We had a little problem with that last year in the sense that it appeared a few shows got in that shouldn't have been in the top five. Therefore, this year we decided we would do a 50-50 split, where we would take the 10 finalists in each category and then the blue-ribbon panelists would vote, from 1 to 10, their favorites, and then we would put both halves together. That's how it worked this year, and I think it's worked very well.

TVWeek:With this being the final season of "The Sopranos," do you think it's likely the voters will be inclined to give it the dramatic series Emmy?
Mr. Perris: I can't predict; I have nothing to do with picking the winners. The five finalists now go back out with other episodes to a voting body that's a lot of people. It's not the entire academy; it's people who can now watch the episodes, and it's in the thousands. People will be able to watch those specific episodes and vote now that it's been whittled down to five finalists. So if you were a fan of a show that didn't make it to the five, you now get to re-vote among the five that are left. When we use the term "popular vote," please remember these are qualified members' popular vote. It's not just somebody who watches TV from his or her home in Phoenix. These are qualified members of the academy.

TVWeek:Looking back, are there any Emmy broadcasts that stand out in your memory as truly special?
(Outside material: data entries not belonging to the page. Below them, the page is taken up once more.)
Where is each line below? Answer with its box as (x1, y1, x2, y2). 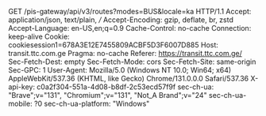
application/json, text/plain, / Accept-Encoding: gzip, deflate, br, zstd (8, 15, 234, 24)
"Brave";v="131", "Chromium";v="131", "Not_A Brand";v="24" (8, 91, 208, 99)
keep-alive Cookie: (8, 32, 70, 41)
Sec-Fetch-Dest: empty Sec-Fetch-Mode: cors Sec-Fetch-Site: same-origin (8, 57, 256, 66)
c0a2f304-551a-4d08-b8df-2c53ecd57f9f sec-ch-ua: (37, 82, 214, 92)
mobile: (8, 99, 33, 108)
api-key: (8, 82, 36, 92)
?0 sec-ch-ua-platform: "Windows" (34, 99, 150, 108)
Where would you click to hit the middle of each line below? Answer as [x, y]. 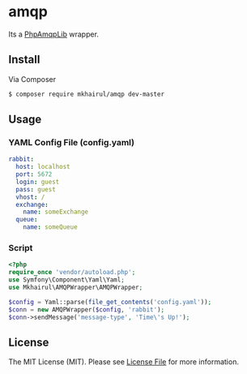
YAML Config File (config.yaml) [72, 142]
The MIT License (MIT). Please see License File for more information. [123, 362]
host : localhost [43, 167]
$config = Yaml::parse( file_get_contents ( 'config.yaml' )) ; [110, 302]
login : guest [38, 182]
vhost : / [30, 197]
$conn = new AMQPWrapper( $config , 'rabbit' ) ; [86, 310]
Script [21, 247]
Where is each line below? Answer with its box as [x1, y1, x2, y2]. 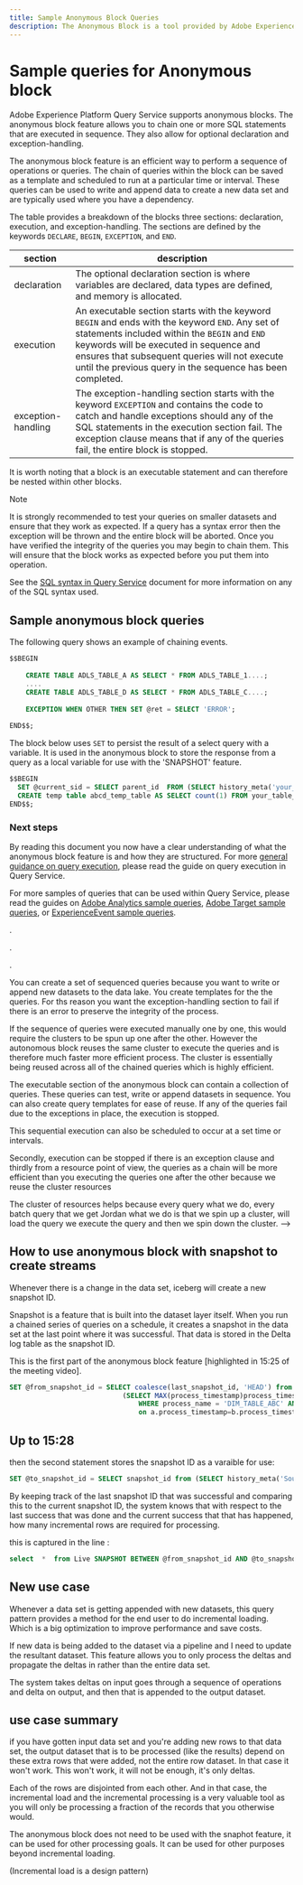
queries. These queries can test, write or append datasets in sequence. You [9, 1088, 291, 1099]
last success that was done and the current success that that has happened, [9, 1509, 294, 1520]
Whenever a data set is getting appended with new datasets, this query [9, 1603, 275, 1614]
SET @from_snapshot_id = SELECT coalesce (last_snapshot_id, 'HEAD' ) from [9, 1383, 293, 1392]
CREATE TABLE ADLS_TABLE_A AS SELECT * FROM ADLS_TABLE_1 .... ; [25, 671, 269, 680]
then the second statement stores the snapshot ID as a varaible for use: [9, 1457, 275, 1468]
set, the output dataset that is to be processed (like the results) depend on [9, 1746, 286, 1757]
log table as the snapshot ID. [9, 1338, 115, 1348]
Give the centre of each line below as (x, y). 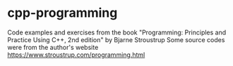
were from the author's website (53, 47)
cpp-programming (62, 13)
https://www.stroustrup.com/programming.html (76, 55)
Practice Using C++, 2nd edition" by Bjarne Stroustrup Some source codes (116, 39)
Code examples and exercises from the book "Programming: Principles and (117, 32)
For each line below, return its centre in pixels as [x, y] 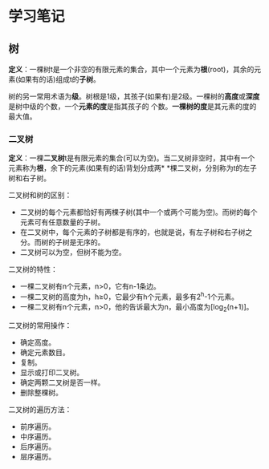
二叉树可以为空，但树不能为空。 [73, 253]
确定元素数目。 [45, 352]
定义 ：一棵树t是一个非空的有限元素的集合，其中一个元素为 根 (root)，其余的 [131, 69]
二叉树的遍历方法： [40, 409]
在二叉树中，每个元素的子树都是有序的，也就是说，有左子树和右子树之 [136, 232]
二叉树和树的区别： [40, 195]
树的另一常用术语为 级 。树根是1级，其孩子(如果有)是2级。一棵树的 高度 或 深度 [134, 96]
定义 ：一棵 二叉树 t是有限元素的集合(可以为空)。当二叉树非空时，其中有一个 [132, 158]
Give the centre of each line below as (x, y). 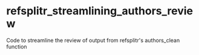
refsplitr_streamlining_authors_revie (100, 11)
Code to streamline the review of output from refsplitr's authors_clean (93, 40)
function (17, 47)
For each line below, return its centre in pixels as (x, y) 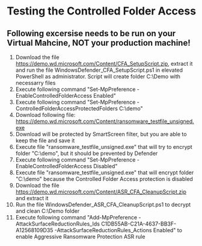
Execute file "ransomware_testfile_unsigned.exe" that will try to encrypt (104, 147)
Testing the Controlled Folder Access (102, 11)
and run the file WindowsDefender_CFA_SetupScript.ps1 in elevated (99, 70)
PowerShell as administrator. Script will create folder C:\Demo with (98, 76)
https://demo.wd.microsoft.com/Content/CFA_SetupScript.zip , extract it (104, 64)
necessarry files (35, 83)
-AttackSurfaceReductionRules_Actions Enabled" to (118, 230)
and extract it (32, 198)
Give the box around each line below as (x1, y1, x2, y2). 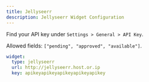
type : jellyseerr (11, 59, 55, 65)
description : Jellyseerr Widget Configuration (6, 14, 124, 20)
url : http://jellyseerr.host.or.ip (11, 65, 101, 71)
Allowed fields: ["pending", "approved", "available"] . (6, 42, 142, 49)
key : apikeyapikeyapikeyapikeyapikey (11, 70, 106, 76)
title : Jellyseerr (6, 8, 52, 15)
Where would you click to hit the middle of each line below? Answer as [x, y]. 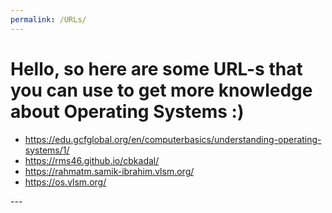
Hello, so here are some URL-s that [156, 68]
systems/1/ [47, 150]
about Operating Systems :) [127, 111]
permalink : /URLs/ [48, 19]
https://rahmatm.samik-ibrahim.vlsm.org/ [109, 171]
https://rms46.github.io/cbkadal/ [92, 160]
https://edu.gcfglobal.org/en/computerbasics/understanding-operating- [173, 139]
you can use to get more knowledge [161, 90]
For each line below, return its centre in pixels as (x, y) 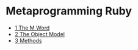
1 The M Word (32, 28)
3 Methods (28, 40)
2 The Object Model (40, 34)
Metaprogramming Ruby (69, 11)
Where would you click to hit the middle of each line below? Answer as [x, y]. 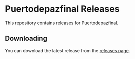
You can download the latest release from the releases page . [68, 50]
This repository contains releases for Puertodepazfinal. [62, 23]
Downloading [26, 39]
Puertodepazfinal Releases [62, 9]
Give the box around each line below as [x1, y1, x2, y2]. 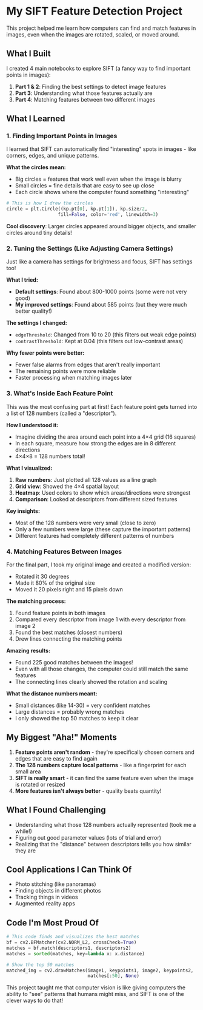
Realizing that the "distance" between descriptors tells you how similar [15, 840, 192, 848]
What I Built [6, 49, 51, 59]
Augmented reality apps [15, 900, 76, 907]
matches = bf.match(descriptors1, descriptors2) [6, 945, 131, 951]
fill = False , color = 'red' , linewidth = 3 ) [58, 212, 159, 218]
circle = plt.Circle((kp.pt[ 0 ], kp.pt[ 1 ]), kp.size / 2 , [6, 206, 148, 212]
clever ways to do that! [6, 997, 64, 1005]
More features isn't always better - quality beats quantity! [15, 787, 162, 795]
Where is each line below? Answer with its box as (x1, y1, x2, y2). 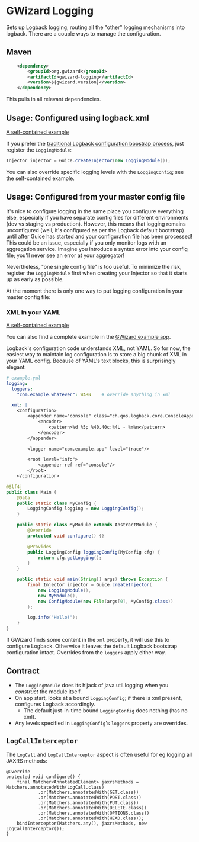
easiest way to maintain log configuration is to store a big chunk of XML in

Mr. Perris: Just to go back to last year, I thought getting the three original "Charlie's Angels" together as part of honoring Aaron Spelling was really great, because those people hadn't been together for a while. Also the salute to Dick Clark, who's an icon in TV, was kind of nice to see. Then there was the broadcast Ellen DeGeneres hosted after 9/11. She was great. And the show ended with Barbra Streisand singing "You'll Never Walk Alone." That was incredible. Here's the biggest problem with that: The Emmy broadcast can't win an Emmy. It's the one show that's not eligible to win. It's sad because many of the broadcasts are really terrific, and we manage to get 27 awards in and have entertainment value in it.
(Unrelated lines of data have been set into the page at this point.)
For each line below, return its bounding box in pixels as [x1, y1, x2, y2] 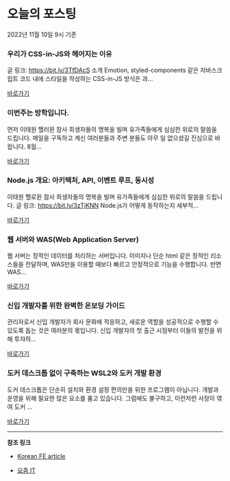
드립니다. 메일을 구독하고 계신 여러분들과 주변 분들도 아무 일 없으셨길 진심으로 [7, 133, 214, 142]
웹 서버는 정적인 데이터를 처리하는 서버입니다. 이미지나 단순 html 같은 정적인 [7, 251, 209, 260]
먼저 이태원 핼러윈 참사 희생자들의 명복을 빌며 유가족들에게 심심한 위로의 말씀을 [7, 125, 218, 133]
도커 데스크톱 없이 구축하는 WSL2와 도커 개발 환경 [7, 368, 162, 378]
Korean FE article [16, 451, 66, 460]
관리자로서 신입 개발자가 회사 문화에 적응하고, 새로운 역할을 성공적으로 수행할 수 [7, 317, 219, 326]
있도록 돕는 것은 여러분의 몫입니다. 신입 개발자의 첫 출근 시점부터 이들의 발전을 [7, 326, 216, 335]
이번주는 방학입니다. [7, 108, 70, 118]
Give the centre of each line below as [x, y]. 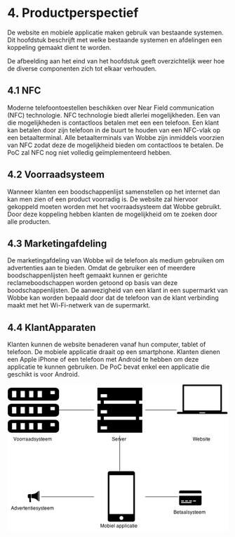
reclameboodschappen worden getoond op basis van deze [92, 283]
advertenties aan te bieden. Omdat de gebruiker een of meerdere [101, 268]
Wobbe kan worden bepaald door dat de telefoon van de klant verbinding [113, 298]
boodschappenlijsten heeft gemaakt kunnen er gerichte [87, 275]
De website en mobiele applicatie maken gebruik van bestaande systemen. [116, 32]
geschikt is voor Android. [43, 374]
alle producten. [29, 221]
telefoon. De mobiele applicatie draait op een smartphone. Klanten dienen [114, 352]
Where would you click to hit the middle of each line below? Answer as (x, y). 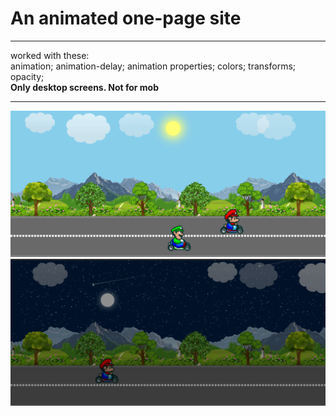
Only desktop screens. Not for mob (85, 87)
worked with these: (50, 55)
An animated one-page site (126, 18)
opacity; (27, 76)
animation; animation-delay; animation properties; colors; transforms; (153, 66)
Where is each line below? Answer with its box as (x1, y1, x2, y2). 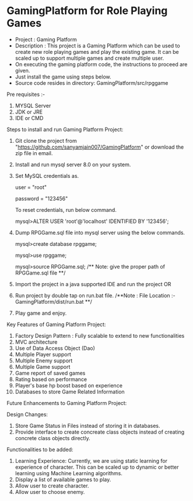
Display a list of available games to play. (15, 476, 111, 483)
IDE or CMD (15, 114, 44, 121)
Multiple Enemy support (15, 357, 73, 364)
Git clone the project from (15, 137, 78, 144)
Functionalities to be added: (6, 446, 73, 453)
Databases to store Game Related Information (15, 388, 125, 395)
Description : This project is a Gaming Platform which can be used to (15, 42, 180, 49)
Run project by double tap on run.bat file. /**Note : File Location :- (15, 291, 176, 299)
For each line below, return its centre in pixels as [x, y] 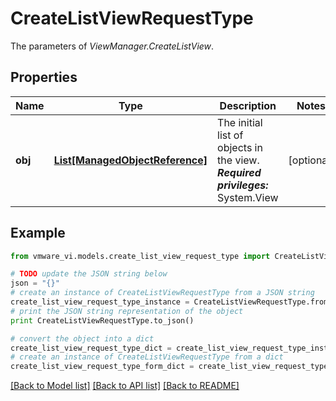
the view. [238, 160]
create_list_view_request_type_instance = [100, 302]
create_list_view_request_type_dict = [91, 348]
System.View [248, 197]
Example [38, 233]
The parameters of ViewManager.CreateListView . [112, 46]
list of [230, 135]
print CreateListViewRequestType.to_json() [102, 320]
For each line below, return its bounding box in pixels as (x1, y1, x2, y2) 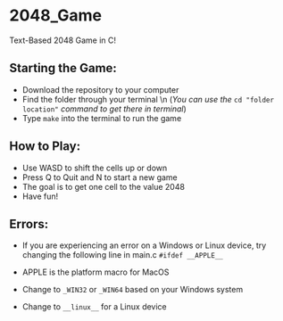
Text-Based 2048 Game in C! (9, 35, 117, 45)
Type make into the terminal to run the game (21, 112, 182, 123)
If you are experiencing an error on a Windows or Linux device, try (21, 240, 267, 251)
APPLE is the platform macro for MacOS (21, 267, 170, 277)
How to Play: (9, 139, 81, 154)
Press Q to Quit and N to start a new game (21, 171, 179, 183)
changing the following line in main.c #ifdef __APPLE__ (21, 250, 223, 260)
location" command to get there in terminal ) (21, 103, 187, 114)
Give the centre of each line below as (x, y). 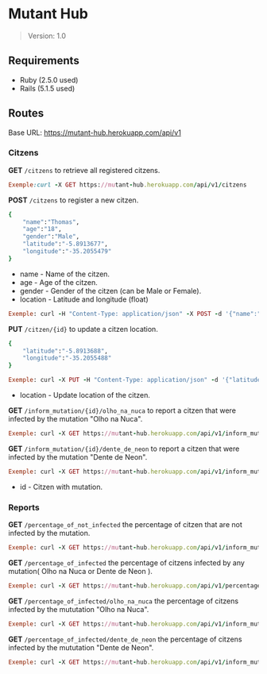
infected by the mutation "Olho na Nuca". (75, 419)
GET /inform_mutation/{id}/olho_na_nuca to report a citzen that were (122, 410)
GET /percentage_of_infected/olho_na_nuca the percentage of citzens (124, 601)
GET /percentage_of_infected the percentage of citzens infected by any (126, 563)
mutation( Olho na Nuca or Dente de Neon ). (81, 572)
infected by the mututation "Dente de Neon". (81, 647)
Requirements (44, 61)
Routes (26, 113)
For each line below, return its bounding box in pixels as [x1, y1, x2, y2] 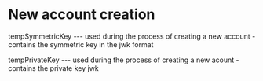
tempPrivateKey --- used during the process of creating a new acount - [8, 55, 239, 64]
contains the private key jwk [8, 63, 100, 72]
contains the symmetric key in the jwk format [8, 39, 154, 49]
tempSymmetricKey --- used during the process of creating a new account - [8, 31, 256, 41]
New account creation [8, 6, 155, 24]
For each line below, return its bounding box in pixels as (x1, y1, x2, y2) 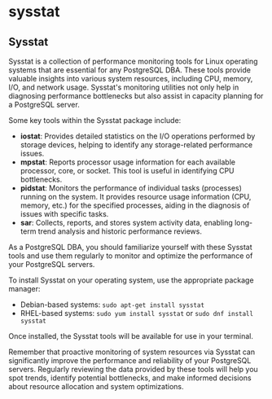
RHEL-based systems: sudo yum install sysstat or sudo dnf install (20, 309, 254, 318)
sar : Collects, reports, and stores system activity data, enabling (20, 218, 234, 227)
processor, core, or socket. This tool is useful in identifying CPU (20, 166, 235, 175)
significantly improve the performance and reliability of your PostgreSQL (8, 356, 252, 365)
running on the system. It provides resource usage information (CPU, (20, 192, 252, 201)
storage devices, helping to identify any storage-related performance (20, 140, 253, 149)
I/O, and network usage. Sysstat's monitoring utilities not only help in (8, 82, 239, 92)
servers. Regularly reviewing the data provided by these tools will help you (8, 365, 258, 374)
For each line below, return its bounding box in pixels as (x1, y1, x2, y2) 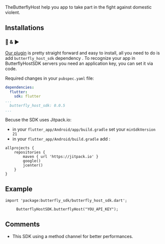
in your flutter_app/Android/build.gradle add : (12, 136, 110, 142)
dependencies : (5, 85, 35, 90)
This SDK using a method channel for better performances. (12, 233, 133, 239)
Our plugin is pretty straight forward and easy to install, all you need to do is (5, 49, 160, 56)
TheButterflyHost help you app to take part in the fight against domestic (5, 4, 152, 10)
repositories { (14, 149, 46, 155)
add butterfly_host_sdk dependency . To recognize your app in (5, 55, 135, 61)
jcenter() (23, 163, 43, 168)

TVWeek:Is there ever a concern on your part that there are too many awards being given?
Mr. Perris: There's probably room for even more. Do we worry about it? No. It is what it is. There are a lot of deserving people in TV. The problem is trying to get it down to a workable group of nominees. The week before the Primetime Emmys, we have the Creative Arts Emmy show that is broadcast on E!. That's the Saturday before the Primetime Emmy broadcast. We give 70 awards out at that show, most of the behind-the-scenes people and a few guest actor categories. That's well attended, in the same auditorium, the Shrine.
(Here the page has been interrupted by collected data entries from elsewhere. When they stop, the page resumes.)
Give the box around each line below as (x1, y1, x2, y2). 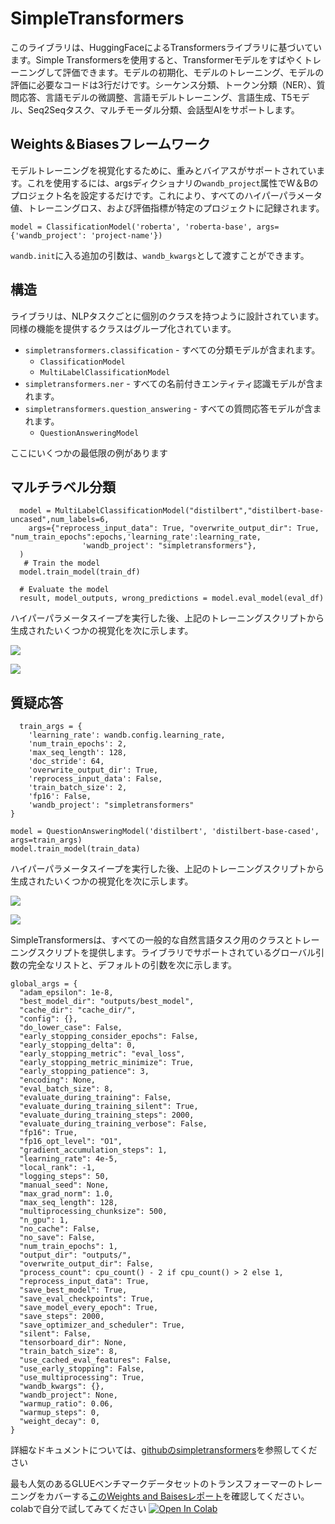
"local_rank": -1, (19, 1163, 97, 1173)
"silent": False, (19, 1329, 92, 1339)
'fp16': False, (28, 792, 92, 802)
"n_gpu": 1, (19, 1215, 70, 1226)
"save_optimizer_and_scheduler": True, (19, 1320, 186, 1331)
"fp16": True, (19, 1128, 78, 1138)
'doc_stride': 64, (28, 757, 105, 767)
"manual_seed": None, (19, 1180, 110, 1191)
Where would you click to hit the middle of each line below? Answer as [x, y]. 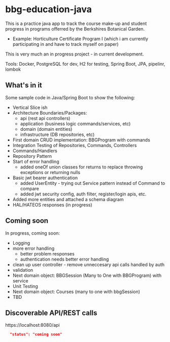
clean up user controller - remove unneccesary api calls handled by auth [89, 264]
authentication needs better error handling [64, 259]
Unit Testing [25, 286]
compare [30, 188]
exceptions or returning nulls [50, 172]
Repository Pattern [32, 156]
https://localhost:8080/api [32, 325]
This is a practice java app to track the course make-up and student [76, 23]
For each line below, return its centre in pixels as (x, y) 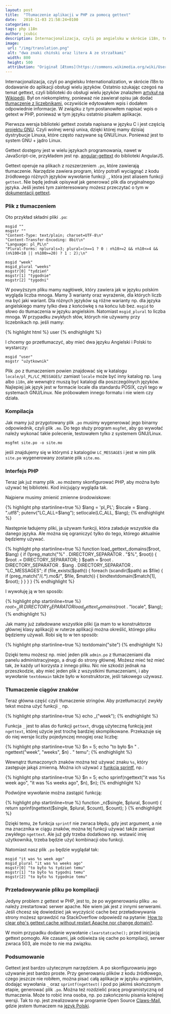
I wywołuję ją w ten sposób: (34, 592)
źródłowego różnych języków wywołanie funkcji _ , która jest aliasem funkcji (84, 176)
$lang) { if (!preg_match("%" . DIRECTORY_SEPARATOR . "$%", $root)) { (81, 554)
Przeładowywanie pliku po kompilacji (52, 890)
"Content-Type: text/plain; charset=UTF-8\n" (54, 236)
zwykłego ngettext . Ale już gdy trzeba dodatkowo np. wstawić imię (76, 835)
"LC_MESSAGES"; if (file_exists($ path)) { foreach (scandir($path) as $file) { (84, 571)
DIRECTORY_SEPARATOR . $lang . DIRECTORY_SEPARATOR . (69, 565)

TVWeek:Do you think this is a good era for television across the spectrum, network and cable?
Mr. Perris: The fact is that I'm looking over the list of nominees and we've got everything from AMC to Animal Planet to Discovery; the Emmys now encompass all of television. We, in fact, have opened up the Primetime Emmys, last year, to broadband. Not too many have submitted anything yet, but we're heading in that way. Cable has grown to where it has so many nominees now, and broadband will be there in the future, too. If you are on broadband now [you are] already eligible to enter the Primetime Emmys. This year we're going to spread the word more about that.